There are other points of importance, but the above are essential to a right conclusion.

(1) Diphtheria. This disease may be bacteriologically diagnosed with a minimum of apparatus and equipment. By means of a swab a rubbing from a suspected throat is readily obtained. This may be examined by the microscope, or sub-cultured on favourable medium. Blood serum is perhaps the best, but, as Hewlett remarks, "If no serum tubes can be had, an egg may be used. It is boiled hard, the shell chipped away from one end with a knife sterilised by heating, and the inoculation made on the exposed white surface; the egg is then placed, inoculated end down, in a wine-glass of such a size that it rests on the rim and does not touch the bottom.

A few drops of water may with advantage be put at the bottom of the glass to keep the egg-white moist. The preparation is kept in a warm place for twenty-four to forty-eight hours and then examined." The examination, of course, consists in staining and preparing for the microscope and observing the form, arrangement, and characters of the organism or organisms present. A small piece of the membrane may be detached, washed in water, and stained for the bacilli.

(2) Tubercle (Ziehl-Neelsen's stain, vide supra).

(3) Typhoid (Enteric Fever).

Widal's Reaction. This diagnostic test depends upon the effect which the blood of a person suffering from typhoid fever has upon the Bacillus typhosus. The effect is twofold. In the first place, the actively motile B. typhosus becomes immotile; and secondly, there is an agglutination, or grouping together in colonies, of the B. typhosus. Neither of these features occurs if healthy human blood is brought into contact with a culture of the typhoid bacillus. There are various ways in which this "serum diagnosis" can be carried out.
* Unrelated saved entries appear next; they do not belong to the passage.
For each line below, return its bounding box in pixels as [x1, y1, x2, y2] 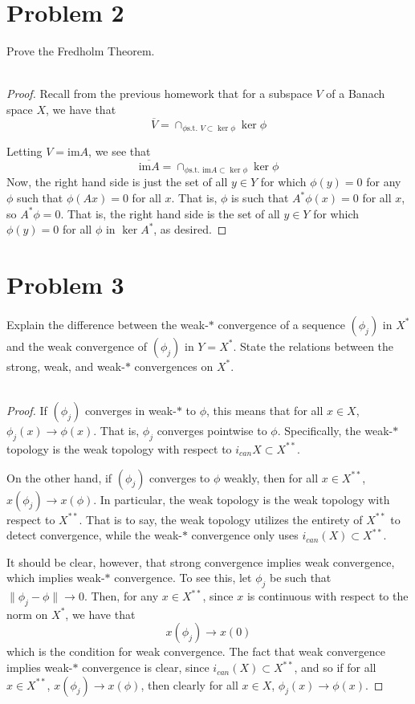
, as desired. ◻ [153, 221, 227, 238]
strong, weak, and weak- [6, 357, 125, 374]
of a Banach [326, 85, 385, 102]
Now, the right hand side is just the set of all [6, 173, 228, 190]
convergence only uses [191, 527, 299, 543]
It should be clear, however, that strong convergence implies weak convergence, [6, 553, 395, 570]
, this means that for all [206, 402, 323, 419]
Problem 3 [6, 268, 124, 300]

The simplest and quickest method is as follows: To ten drops of a twenty-four or forty-eight-hours-old neutral broth culture of the typhoid bacillus one drop of the blood serum to be tested is added. The serum and culture are rapidly mixed in the trough of a hollow ground slide (such as is used for the "hanging drop"), and a single drop is taken, placed upon an ordinary clean slide, and a cover-glass superimposed. The positive reaction of agglutination and immotility, if the blood comes from a case of typhoid fever, will probably appear within fifteen or twenty minutes. The fluid culture of typhoid may be taken from an agar culture as well as from broth. In both cases it may be desirable to filter through ordinary filter paper to remove any normally agglutinated masses of bacilli before commencing the test.
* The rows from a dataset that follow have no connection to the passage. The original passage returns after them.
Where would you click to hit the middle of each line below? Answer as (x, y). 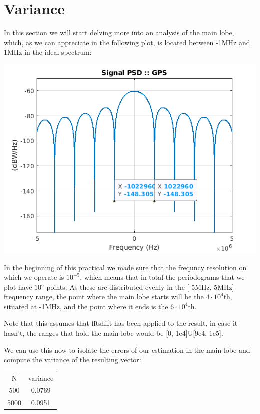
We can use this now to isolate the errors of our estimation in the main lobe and (127, 350)
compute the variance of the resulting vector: (73, 360)
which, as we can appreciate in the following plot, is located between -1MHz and (127, 42)
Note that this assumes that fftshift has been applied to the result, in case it (121, 323)
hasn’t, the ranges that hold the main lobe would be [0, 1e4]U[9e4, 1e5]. (114, 333)
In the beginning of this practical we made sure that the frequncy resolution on (125, 267)
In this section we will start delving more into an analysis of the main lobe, (119, 32)
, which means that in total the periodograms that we (162, 277)
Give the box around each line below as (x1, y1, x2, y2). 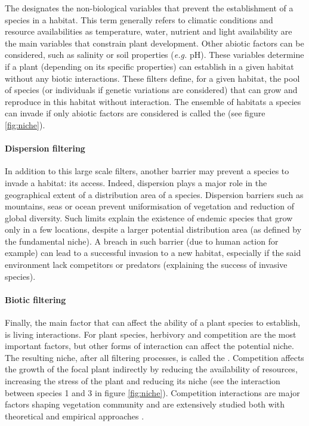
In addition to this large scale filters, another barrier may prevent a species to (5, 165, 289, 177)
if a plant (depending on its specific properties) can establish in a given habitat (5, 60, 294, 72)
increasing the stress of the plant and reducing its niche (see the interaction (5, 375, 280, 387)
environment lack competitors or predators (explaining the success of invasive (5, 258, 288, 271)
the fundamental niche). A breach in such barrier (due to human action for (5, 234, 279, 247)
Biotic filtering (5, 293, 66, 305)
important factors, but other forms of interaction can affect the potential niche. (5, 339, 294, 352)
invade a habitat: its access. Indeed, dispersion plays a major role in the (5, 176, 267, 189)
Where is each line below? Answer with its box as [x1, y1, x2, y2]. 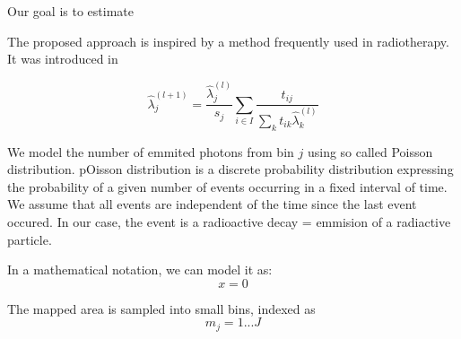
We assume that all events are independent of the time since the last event [7, 195, 417, 213]
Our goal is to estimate [7, 2, 134, 20]
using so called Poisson [307, 142, 433, 161]
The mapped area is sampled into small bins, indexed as [7, 299, 316, 317]
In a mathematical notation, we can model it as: [7, 260, 273, 279]
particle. [7, 230, 52, 248]
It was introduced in [7, 49, 118, 68]
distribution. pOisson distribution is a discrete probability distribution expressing [7, 160, 454, 178]

In his first experiments Widal used a test-tube in the following manner: The blood to be tested is diluted by one part of it being added to fifteen parts of broth in a test-tube. The mixture is inoculated with a drop of a typical Bacillus typhosus culture. The tube is then incubated at 37° C. for twenty-four hours, after which it is examined. If the reaction be positive, the broth appears comparatively clear, but at the bottom of the test-tube a more or less abundant sediment will be found. This is due to the clumps of bacilli having fallen owing to gravity. If, on the other hand, the reaction is negative, the broth will appear more or less uniformly turbid.
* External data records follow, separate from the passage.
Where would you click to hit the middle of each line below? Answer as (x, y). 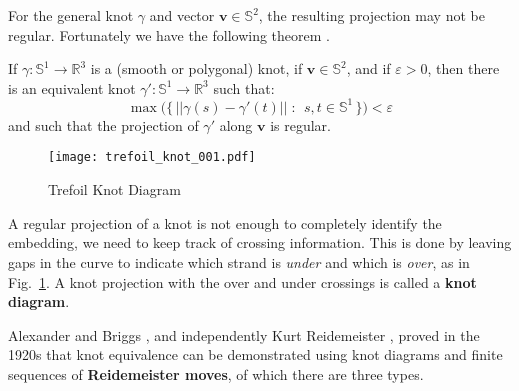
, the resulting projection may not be (371, 15)
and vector (182, 15)
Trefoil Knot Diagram (114, 189)
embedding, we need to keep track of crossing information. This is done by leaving (260, 242)
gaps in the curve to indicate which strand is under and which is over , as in (239, 261)
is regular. (300, 124)
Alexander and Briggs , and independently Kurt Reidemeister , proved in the (244, 334)
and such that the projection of (103, 124)
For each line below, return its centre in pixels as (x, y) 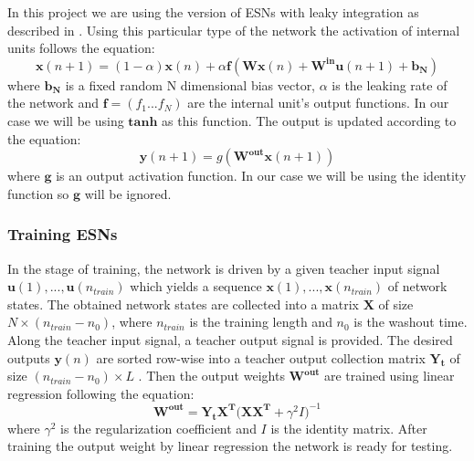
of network (417, 286)
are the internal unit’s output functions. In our (318, 103)
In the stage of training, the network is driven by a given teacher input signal (224, 268)
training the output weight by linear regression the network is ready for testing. (230, 446)
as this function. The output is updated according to (309, 120)
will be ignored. (128, 193)
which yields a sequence (196, 286)
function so (38, 193)

For the apparatus required to carry out the simpler methods of bacteriological work reference should be made to the standard laboratory text-books, which furnish all necessary details. A good microscope, with a 1/12 oil immersion lens, is, of course, essential. This can now be obtained for about £16 (Beck, Swift, Baker, Watson, etc.), and the other necessary apparatus is readily obtainable of Baird and Tatlock, Hatton Garden, E. C., and other makers.